Re: global apartheid

Mon, 14 Jul 1997 16:19:03 -0400 (EDT)
wwagar@binghamton.edu

On Thu, 10 Jul 1997, Gernot Kohler wrote:

> With reference to the discussion on race-related issues.
> A handful of writers, including Ali Mazrui, also myself, have compared
> the structure of the world system to the structure of (pre-Mandela) South
> African apartheid (in the sense of a system) and called it "global
> apartheid". The analogy has several dimensions: a (predominantly) white
> minority is dominant in the system (military and political power), has a
> vastly higher standard of living than the multiracial majority (wealth)
> and is privileged in several other dimensions. Over much of the past 500
> years, this system was explicitly justified in racial superiority terms.
> How do others on the list react to such a concept (i.e., global apartheid)?
>
> Regards,
> -GK
>

Gernot and List:

This is certainly one way to look at the structure of the world
system. It is correct statistically. Most of the world's people of
European descent are doing well, and in good part at the expense of most
of the world's people of non-European origin. The once-called Third
World, which includes the non-European ghettoes of various Euro-American
cities, is composed largely of people of color, who now toil at
minuscule wages to make shirts for the Euros, and so forth.

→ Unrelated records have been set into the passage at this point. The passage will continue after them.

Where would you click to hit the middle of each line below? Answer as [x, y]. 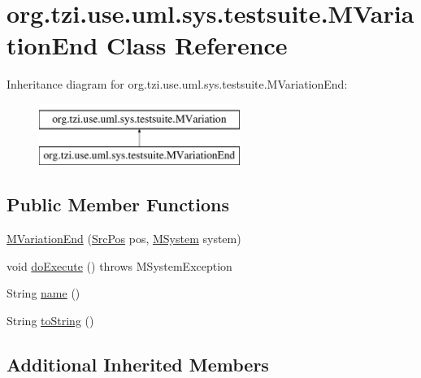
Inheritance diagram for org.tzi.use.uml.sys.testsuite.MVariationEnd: [177, 84]
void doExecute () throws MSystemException [119, 265]
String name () [43, 293]
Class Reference [197, 45]
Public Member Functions [118, 204]
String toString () [50, 321]
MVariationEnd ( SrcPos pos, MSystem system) [124, 239]
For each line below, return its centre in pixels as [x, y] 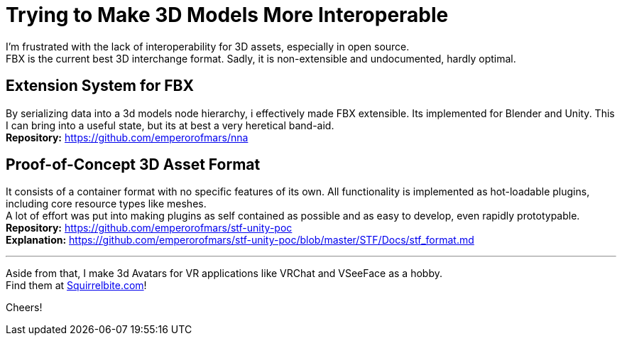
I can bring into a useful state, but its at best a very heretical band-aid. [170, 125]
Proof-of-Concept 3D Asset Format [133, 165]
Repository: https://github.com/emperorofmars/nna [127, 137]
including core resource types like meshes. [106, 204]
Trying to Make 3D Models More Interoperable [227, 15]
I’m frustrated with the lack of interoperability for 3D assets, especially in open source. [208, 46]
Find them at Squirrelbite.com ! [76, 286]
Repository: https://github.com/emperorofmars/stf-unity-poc [149, 228]
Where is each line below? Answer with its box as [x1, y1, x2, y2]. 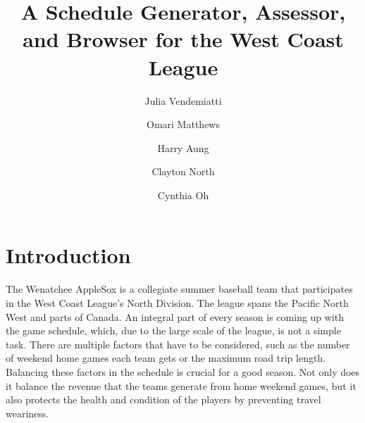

However, I would argue that Global Apartheid works even better as
a descriptor of the world class structure. People of color who are
capitalists or skilled professionals or wealthy landowners or whatever do
not live cheek by jowl with peasants and workers of color. They inhabit a
quite different world, not so different from the world of Euro
capitalists, skilled professionals, and wealthy landowners. In our time
they mix comfortably with Euros, speak the same languages (literally), and
have little or no difficulty migrating to the Euro-American world and
buying a mansion next door to Bill Gates or Madonna or Paul McCartney.
Accidents of history (I will not speak of biology or culture) gave the
Euros a head start in modern times in amassing wealth and power (somewhat
as accidents of history initially made AIDS a gay plague in North
America), but I do not notice that people of color are incapable of
amassing wealth and power, exploiting their underclasses, and generally
behaving just like Euros when given half a chance.

So, to me, as an unregenerate Marxian, Global Apartheid applies
even more to the segregation of the classes than to the segregation of the
races. Either way, the house of earth is a house divided against itself,
and in the long run it will not stand.